According to the new telecommunications law, the government is responsible for the structuring and configuration of the finite numbering space so that the requirements of users and network and service providers can be satisfied. Numbers shall be assigned upon the application of network or service providers on a fair, transparent and nondiscriminative basis.

The shift of the government's role in the telecommunications sector from network operation and ownership to policy making, regulation, supervision and control is clearly spelled out by the concerning provision of the new telecommunications law. In addition, it specifies who is eligible for the provision of telecommunications networks and services. They are legal entities that include private companies. This is in sharp contrast to the old law No. 3/89, which stipulated that the operation of telecommunications was the responsibility of the state and could be delegated (only) to a nominated state-owned company.

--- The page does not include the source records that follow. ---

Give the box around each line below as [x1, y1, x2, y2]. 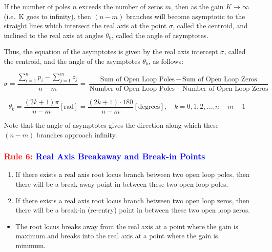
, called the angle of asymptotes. [111, 30, 209, 40]
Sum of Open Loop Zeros [182, 76, 257, 83]
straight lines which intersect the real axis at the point [4, 20, 167, 31]
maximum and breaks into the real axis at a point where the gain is [15, 231, 218, 241]
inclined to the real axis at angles [4, 30, 104, 40]
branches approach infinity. [36, 129, 117, 139]
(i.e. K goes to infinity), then [4, 11, 91, 21]
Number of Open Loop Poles [89, 85, 175, 92]
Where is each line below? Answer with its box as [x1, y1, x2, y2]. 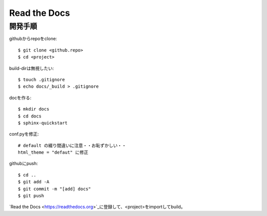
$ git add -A [18, 179, 49, 185]
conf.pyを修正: [9, 131, 39, 137]
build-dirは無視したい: [9, 65, 54, 71]
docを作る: [9, 95, 32, 101]
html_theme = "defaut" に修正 [18, 150, 89, 156]
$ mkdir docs [18, 107, 49, 112]
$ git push [18, 193, 44, 199]
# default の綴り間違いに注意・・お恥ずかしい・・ [18, 143, 127, 148]
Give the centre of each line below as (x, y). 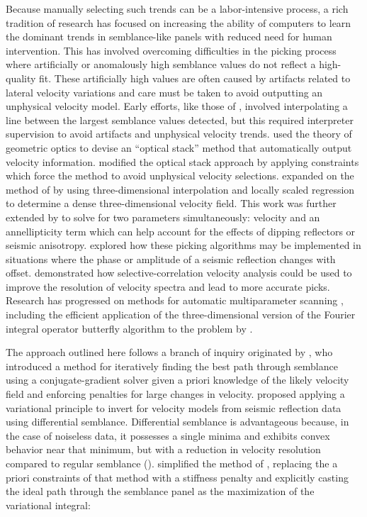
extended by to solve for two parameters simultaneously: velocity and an (163, 217)
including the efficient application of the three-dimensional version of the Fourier (181, 315)
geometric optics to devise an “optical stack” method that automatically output (179, 147)
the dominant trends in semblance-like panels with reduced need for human (169, 37)
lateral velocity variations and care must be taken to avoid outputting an (164, 92)
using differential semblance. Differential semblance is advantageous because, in (177, 422)
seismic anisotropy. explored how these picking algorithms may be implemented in (183, 245)
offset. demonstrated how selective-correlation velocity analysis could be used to (179, 273)
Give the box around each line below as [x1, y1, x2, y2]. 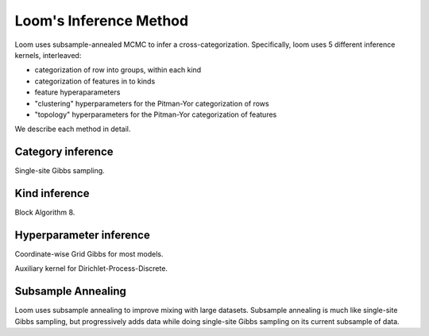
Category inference [14, 145, 114, 159]
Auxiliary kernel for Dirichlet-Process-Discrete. [14, 264, 168, 273]
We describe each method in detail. [14, 124, 131, 134]
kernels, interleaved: [14, 50, 82, 60]
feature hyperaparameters [34, 87, 121, 97]
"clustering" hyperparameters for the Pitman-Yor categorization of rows [34, 98, 269, 108]
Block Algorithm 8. [14, 207, 75, 218]
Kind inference [14, 187, 90, 200]
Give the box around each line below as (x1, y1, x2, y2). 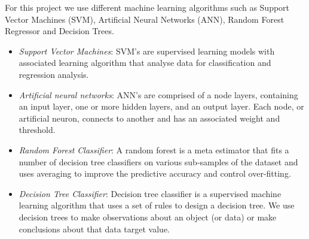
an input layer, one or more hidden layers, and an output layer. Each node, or (19, 100, 304, 113)
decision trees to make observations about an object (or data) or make (19, 210, 277, 223)
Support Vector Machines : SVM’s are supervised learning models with (19, 44, 275, 57)
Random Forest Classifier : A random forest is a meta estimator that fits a (19, 143, 289, 156)
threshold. (19, 123, 56, 136)
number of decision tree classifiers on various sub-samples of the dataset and (19, 155, 298, 168)
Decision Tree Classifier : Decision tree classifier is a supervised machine (19, 187, 282, 199)
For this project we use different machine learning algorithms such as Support (5, 1, 290, 13)
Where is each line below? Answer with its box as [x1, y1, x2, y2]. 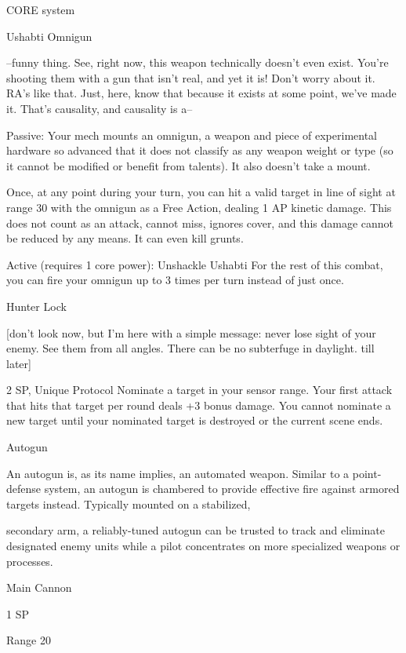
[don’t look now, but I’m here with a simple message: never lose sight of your [6, 324, 376, 341]
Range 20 [6, 632, 51, 648]
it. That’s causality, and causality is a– [6, 100, 193, 116]
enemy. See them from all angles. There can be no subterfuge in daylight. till [6, 340, 375, 356]
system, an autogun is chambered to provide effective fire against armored [44, 480, 400, 497]
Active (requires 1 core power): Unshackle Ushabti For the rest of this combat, [6, 256, 383, 272]
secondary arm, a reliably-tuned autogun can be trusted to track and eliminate [6, 522, 385, 538]
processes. [6, 553, 53, 569]
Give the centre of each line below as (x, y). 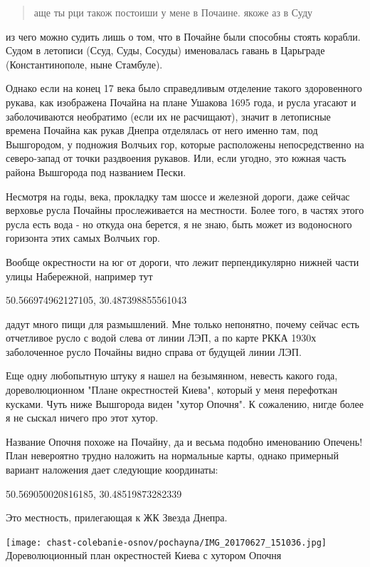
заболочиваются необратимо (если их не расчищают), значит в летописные (168, 116)
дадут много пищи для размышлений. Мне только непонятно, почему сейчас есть (183, 323)
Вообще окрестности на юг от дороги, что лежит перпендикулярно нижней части (183, 261)
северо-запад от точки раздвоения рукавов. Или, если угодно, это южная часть (176, 158)
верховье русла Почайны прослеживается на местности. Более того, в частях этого (185, 210)
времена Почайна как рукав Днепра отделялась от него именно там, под (162, 130)
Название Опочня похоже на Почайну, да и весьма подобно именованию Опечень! (184, 441)
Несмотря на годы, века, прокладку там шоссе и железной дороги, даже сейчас (178, 196)
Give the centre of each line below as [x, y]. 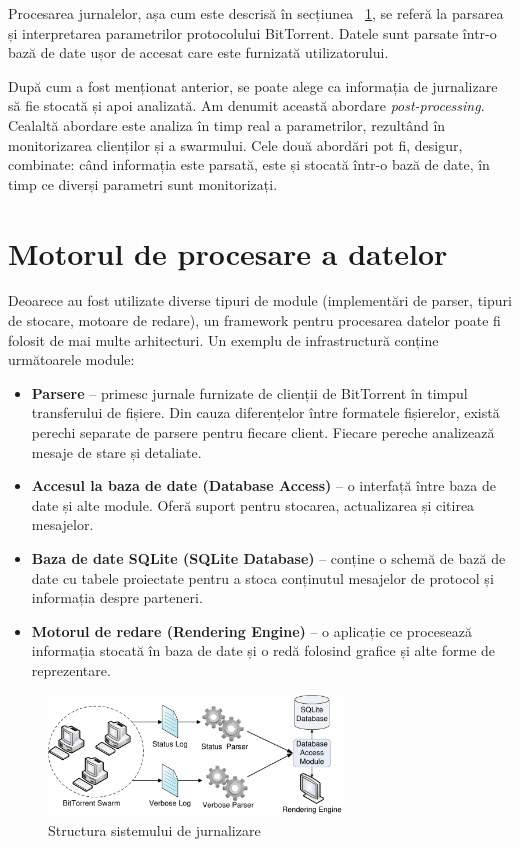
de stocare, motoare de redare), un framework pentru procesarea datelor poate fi [254, 320]
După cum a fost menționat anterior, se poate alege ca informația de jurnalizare [253, 85]
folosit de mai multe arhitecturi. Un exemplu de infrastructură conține [223, 339]
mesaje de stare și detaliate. [116, 451]
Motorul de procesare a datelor [228, 252]
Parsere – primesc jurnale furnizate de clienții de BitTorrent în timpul [249, 392]
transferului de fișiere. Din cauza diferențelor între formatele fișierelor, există [265, 412]
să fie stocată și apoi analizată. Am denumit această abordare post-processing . [246, 105]
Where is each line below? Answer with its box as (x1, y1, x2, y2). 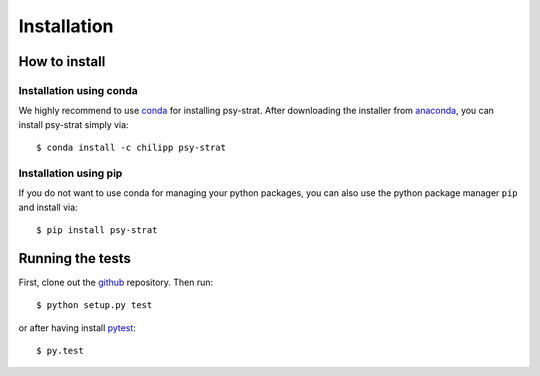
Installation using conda (18, 83, 139, 97)
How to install (18, 53, 106, 70)
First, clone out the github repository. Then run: (18, 276, 214, 288)
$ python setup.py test (36, 300, 153, 311)
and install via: (18, 201, 79, 213)
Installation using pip (18, 166, 123, 180)
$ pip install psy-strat (36, 225, 158, 236)
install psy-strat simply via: (18, 118, 129, 130)
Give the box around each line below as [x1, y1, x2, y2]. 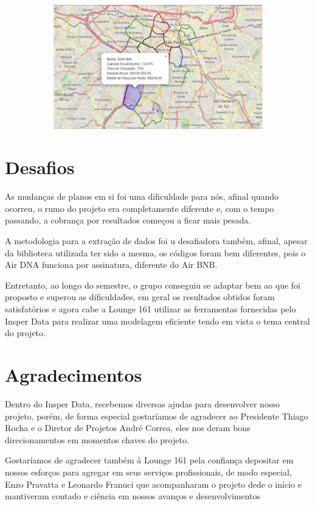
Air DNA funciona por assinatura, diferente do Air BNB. [5, 258, 218, 271]
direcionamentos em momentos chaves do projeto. [5, 433, 189, 446]
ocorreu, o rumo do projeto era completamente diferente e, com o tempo [5, 202, 274, 214]
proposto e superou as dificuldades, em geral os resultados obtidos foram [5, 290, 275, 303]
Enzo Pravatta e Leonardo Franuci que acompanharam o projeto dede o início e [5, 477, 302, 490]
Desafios [5, 155, 75, 180]
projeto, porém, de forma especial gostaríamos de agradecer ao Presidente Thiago [5, 409, 308, 422]
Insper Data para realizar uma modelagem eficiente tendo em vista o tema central [5, 314, 310, 327]

Furthermore, the new law mentions the possibility of entrusting the function of regulation, supervision and control to a regulatory body. Also an independent forum representing the industry, users associations and academia is to be formed. The function of this forum will be to advise the government on policy making and regulatory issues. Conversely, the government shall consult the forum before drawing up regulatory rulings, including tariff issues.

The telecommunications, broadcasting, information technology and content sectors are undergoing an increasing convergence, as evidenced by the Internet, among other examples. This convergence raises a number of important policy and regulatory issues.

The technological convergence of networks which supply similar services in the form of digital data is now a reality. But no one can specify the speed and scope of its impact on markets and services.

The position taken by the new law is apparently to recognize that sector-specific rules will continue to be necessary, while at the same time a distinction should be drawn between "networks or infrastructure" and "content".

Networks or infrastructure should be governed by a single set of regulations as specified in the new telecommunications law, while content provisions could continue to be subject to existing and separate legislation on broadcasting. In this context, the law includes the broadcasting network in its regulatory domain as "special telecommunications".

A number of provisions in the law are intended to protect the interests of consumers. These include provisions on provider liability, users' damage claims, telecommunications secrecy and rate regulations.

In addition, penal and administrative fine provisions are included for offenses or violations against obligations or prohibitions as stipulated by the new telecommunications law.

Given the title of this article, the enactment of the new telecommunications law by no means signifies that telecommunications sector reform is approaching its final destination. Numerous ordinances to guide the implementation of the new law have still to be crafted.

In addition, regulation needs to be strengthened. But strengthening regulations in a country where resources are not so plentiful will practically mean building regulatory competence from scratch. Even though it is a daunting task, the momentum created by the enactment of the new law will hopefully provide the Indonesian telecommunications sector sufficient stimulus to meet the challenges.

The author is a member of the Indonesian Telecommunications Society (MASTEL).